ScienceNet (科学网)
- Website type: Virtual Community
- Available in: Simplified Chinese
- Headquarters: Beijing, China
- Owner: Science Times Media Group (STMG)
- Website: www.sciencenet.cn
- Commercial: No
- Launched: January 2007; 19 years ago

= ScienceNet =

Chinese scientific virtual community and blog

ScienceNet (科学网) is a science virtual community and science blog. It was launched by Science Times Media Group (STMG) and is supported by the Chinese Academy of Sciences, the Chinese Academy of Engineering, and the National Natural Science Foundation of China with the mission of establishing global Chinese science community. Since its launch on January 18, 2007, a total of 5,553 scientists and graduate students have blogged on ScienceNet.

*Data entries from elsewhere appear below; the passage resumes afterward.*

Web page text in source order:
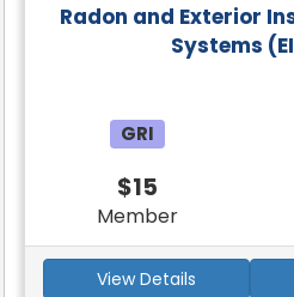
Radon and Exterior
Systems
GRI
$15
Member
View Details
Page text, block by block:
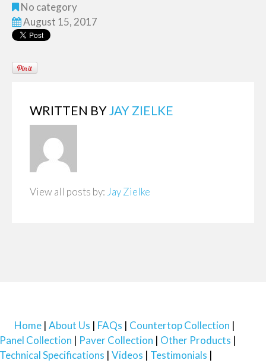
No category
August 15, 2017
WRITTEN BY JAY ZIELKE
View all posts by:Jay Zielke
Home About Us FAQs
Countertop Collection
Panel Collection
Paver Collection
Other Products
Technical Specifications
Videos
Testimonials
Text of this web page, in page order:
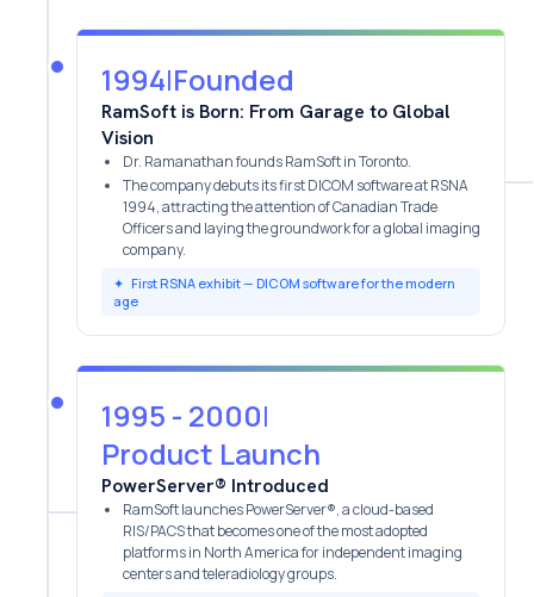
1994|Founded
RamSoft is Born: From Garage to Global
Vision
Dr. Ramanathan founds RamSoft in Toronto.
The company debuts its first DICOM software at RSNA
1994, attracting the attention of Canadian Trade
Officers and laying the groundwork for a global imaging
company.
✦ First RSNA exhibit — DICOM software for the modern
age
1995 - 2000|
Product Launch
PowerServer® Introduced
RamSoft launches PowerServer®, a cloud-based
RIS/PACS that becomes one of the most adopted
platforms in North America for independent imaging
centers and teleradiology groups.

According to the editorial board of ScienceNet, it has been ranked first among Chinese science websites.

==Bloggers==
- Yu-Chi Ho, Professor, Harvard and Tsinghua University
- Rao Yi, Professor and Dean, School of Life Sciences, Peking University
- Shi Yigong, Professor and Dean, Department of Biological Sciences and Biotechnology, Tsinghua University
- Lu Bai, Vice President of Biology R&D center, GlaxoSmithKline
- Wang Hongfei, Chief Scientist, Pacific Northwest National Laboratory
- Li Xiaowen, Director, Remote Sensing and GIS Research Center, Beijing Normal University
- Wu Yishan, Chief Engineer, Institute of Scientific and Technical Information of China
- Cao Cong, Senior research associate, State University of New York

==History==
- January 18, 2007: official launch
- April 2008: the selecting blog articles of 2007 year on ScienceNet was published — 《智者不惑》
- September–December 2008: held the first national youth science blogs competition
- July 2009: the selecting blog articles of 2008 year on ScienceNet was published — 《流动的科学》
- November 2009: the selecting blog articles of Yu-Chi Ho on ScienceNet was published — 《科学人生纵横》
- April–June 2001: held the second national youth science blogs competition
- April 2010: ScienceNet opened an account on Sina Weibo

==Influences==
Rao Yi and Cui Keming debated on hiring policies by posting their opinions on ScienceNet and was further featured by the Editorial of magazine Nature.

Professor Chen Yongjiang posted a series of articles on ScienceNet to uncover the academic fraud case happened in Xi'an Jiaotong University. The main criminal Li Lianshen was finally fired by the university after the following report of State Media.